# Helps Shooting Skills AND Your Golf Game!



## Denton (Sep 18, 2012)

Powerball Platinum Gyro Exerciser with Green Lights and PowerDock

I've been pretty rough on my body and weights aren't easy on my joints, anymore. My wrists have taken a particularly bad beating, as well as my shoulders.

A friend is a golfer and is given money by DFX Sports and Fitness to play that silly game. He uses the Powerball Platinum to improve his golf game as it strengthens the wrists and forearms. He suggested I give it a try. I did, and I am glad!

What is it doing for me? After using it for a week, I am feeling less pain in the wrists, and that is a wonderful thing.

What do I expect in the future? I expect to be able to shoot better as stronger muscles means a steadier aim and quicker following shots.

I also expect work to be easier as the hands will be stronger. Holding on to the gyro ball is strengthening my grip.

After seeing how good the Ultimate Powerball is, I have ordered this product:

Dynamax Core Trainer- (Only While Supplies Last) - Advanced Fitness Gyros

I'll tell you what I think of it when it comes in.

What I can say so far is the Powerball is well worth the money!


----------



## Slippy (Nov 14, 2013)

Interesting. I may check it out. 

Can you hang out of season clothes on it? That's what most of my exercise equipment gets used for now-a-days. :joyous:


----------



## sideKahr (Oct 15, 2014)

Can you feel a lot of resistance to changes in axis of rotation? Does it seem to be well built? You would be hurtin' if that baby flew apart like an aircraft turbine at 40,000 rpm.


----------



## Denton (Sep 18, 2012)

Amazingly, the silly thing is well built.

Once you get the hang of it (took me a few minutes), you feel the resistance through every motion. 
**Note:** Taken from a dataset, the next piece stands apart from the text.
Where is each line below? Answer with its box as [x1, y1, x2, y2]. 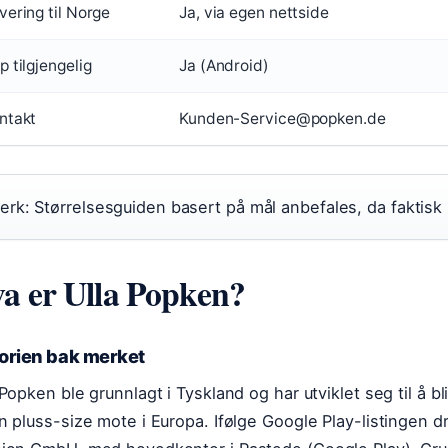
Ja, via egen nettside [179, 3, 329, 23]
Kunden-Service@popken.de [179, 109, 386, 129]
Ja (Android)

I'm not one to endorse exercise products, especially ones that can't be used as coat hangers, but this little ball is just what I have been needing.

Turns out that gyros are good for things other than navigation!


----------



## Ripon (Dec 22, 2012)

$300? Ugh....I'll stick to sit ups and push ups and more ammo.


----------



## paraquack (Mar 1, 2013)

I'll keep using my ammo cans like dumbbells. I'm ok on the small cans of 5.56 at 
23 pounds, but the big cans of .45 ACP is still too much for me.


----------



## Denton (Sep 18, 2012)

Ripon said:


> $300? Ugh....I'll stick to sit ups and push ups and more ammo.


To make clear, you are referring to the Core Trainer and not the Powerball, which is more like 40.


----------



## Denton (Sep 18, 2012)

paraquack said:


> I'll keep using my ammo cans like dumbbells. I'm ok on the small cans of 5.56 at
> 23 pounds, but the big cans of .45 ACP is still too much for me.


This is something one has to try before one totally gets. This is going to be a problem for the company. You understand the difference between dumbbells and the ball once you try it. How do you try it through the internet?

They have a marketing problem. I wouldn't have bought it had I not tried it, first.


----------